Outro fator tão importante quanto a assepsia da clínica é a esterilização dos materiais e acessórios que você utiliza em seus atendimentos. Você pode utilizar uma autoclave para realizar esta limpeza.

Esterilização dos materiais e equipamentos
  • Produtos: o ideal é usar materiais devidamente limpos e assépticos ou descartáveis para retirar o produto da sua embalagem; 
  • Maca: antes de fazer a troca do lençol descartável, deve-se aplicar álcool 70% na superfície da maca;
  • Equipamentos: com um algodão umedecido com a solução antisséptica, friccionar por no mínimo 30 segundos por toda a extensão do acessório que entra em contato com a cliente (eletrodos, manoplas, canetas, etc.); 
  • Procedimentos: é muito importante a assepsia das mãos do cliente antes de iniciar o tratamento, para evitar contaminação.

Dê preferência aos materiais autoclaváveis, como, por exemplo, os pincéis para peelings químicos autoclaváveis.

Converse com o cliente sobre o coronavírus

Nesse momento critico em que vivemos, todo cuidado ainda é pouco. Portanto para evitar o contágio do Coronavírus, o diálogo é muito importante. 

Se seu cliente apresentar qualquer sintoma de gripe ou febre, por exemplo, procure remarcar a sessão para outra data. O mesmo vale para você. 

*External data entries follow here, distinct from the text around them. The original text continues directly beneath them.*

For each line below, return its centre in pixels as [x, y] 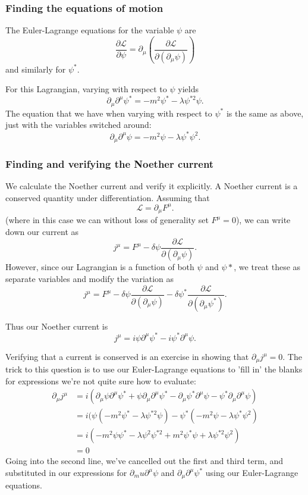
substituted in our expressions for [66, 473]
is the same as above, [265, 113]
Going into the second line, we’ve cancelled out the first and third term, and [144, 461]
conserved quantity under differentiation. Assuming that [108, 197]
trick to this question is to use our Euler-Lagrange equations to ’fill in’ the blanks [154, 369]
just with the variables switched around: [78, 125]
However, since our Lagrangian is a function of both [100, 267]
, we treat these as [267, 267]
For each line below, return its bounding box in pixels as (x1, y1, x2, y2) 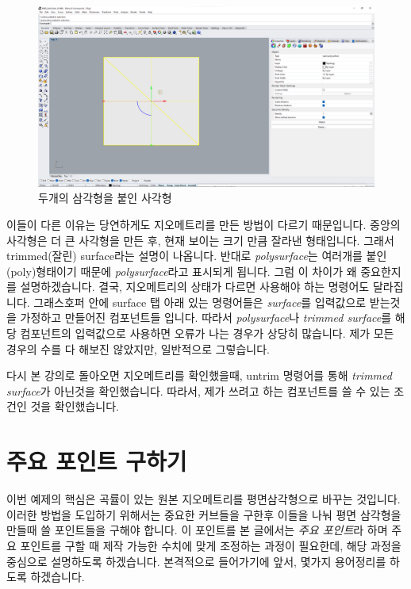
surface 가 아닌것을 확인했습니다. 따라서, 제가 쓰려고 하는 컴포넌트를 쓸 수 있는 (6, 382, 390, 399)
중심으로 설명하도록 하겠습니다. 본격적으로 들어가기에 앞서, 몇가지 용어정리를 (6, 553, 386, 569)
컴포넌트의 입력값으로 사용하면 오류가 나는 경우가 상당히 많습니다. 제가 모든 (20, 325, 394, 342)
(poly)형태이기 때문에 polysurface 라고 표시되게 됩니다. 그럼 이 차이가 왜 (6, 262, 357, 279)
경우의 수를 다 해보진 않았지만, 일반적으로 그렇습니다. (6, 340, 270, 357)
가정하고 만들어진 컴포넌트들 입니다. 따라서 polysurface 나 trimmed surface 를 (20, 309, 392, 326)
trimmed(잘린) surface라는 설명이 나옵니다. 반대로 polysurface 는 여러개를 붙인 (6, 247, 387, 264)
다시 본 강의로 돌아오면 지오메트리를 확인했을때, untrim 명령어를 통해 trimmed (6, 367, 392, 384)
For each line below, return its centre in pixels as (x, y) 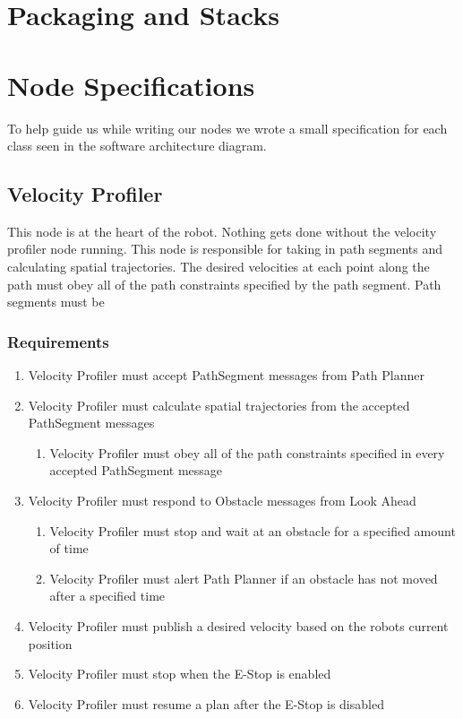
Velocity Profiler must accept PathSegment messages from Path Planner (227, 375)
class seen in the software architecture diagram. (137, 146)
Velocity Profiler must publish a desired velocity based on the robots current (238, 626)
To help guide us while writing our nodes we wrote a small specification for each (227, 128)
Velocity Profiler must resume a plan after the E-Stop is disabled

Quando receber o cliente em clínica, ofereça álcool 70% para a antissepsia das mãos, e tome todas as precauções que conversamos acima. 

Importância da biossegurança contra o coronavírus

Manter uma boa imagem em relação à biossegurança na atuação profissional, funciona também como um diferencial para o esteticista, que reforça o seu compromisso com a saúde do cliente e o seu próprio bem-estar. 

A rotina dos estabelecimentos tem mudado muito desde o anuncio da pandemia. Na área de beleza não foi diferente, pudemos reparar uma queda expressiva na quantidade de clientes que ainda frequentam as clínicas de estética. Por isso para os profissionais que ainda continuam com as portas abertas, realize os serviços oferecendo o máximo de segurança para os clientes, tome todas as medidas de biossegurança e demonstre que o o cliente estará seguro em sua clínica.

A Sanders do Brasil possui soluções para biossegurança, como autoclaves, lavadoras ultrassônicas, reprocessadoras de endoscópios, termodesinfectoras, entre outros, todos equipamentos destinados a segurança do paciente e dos operadores.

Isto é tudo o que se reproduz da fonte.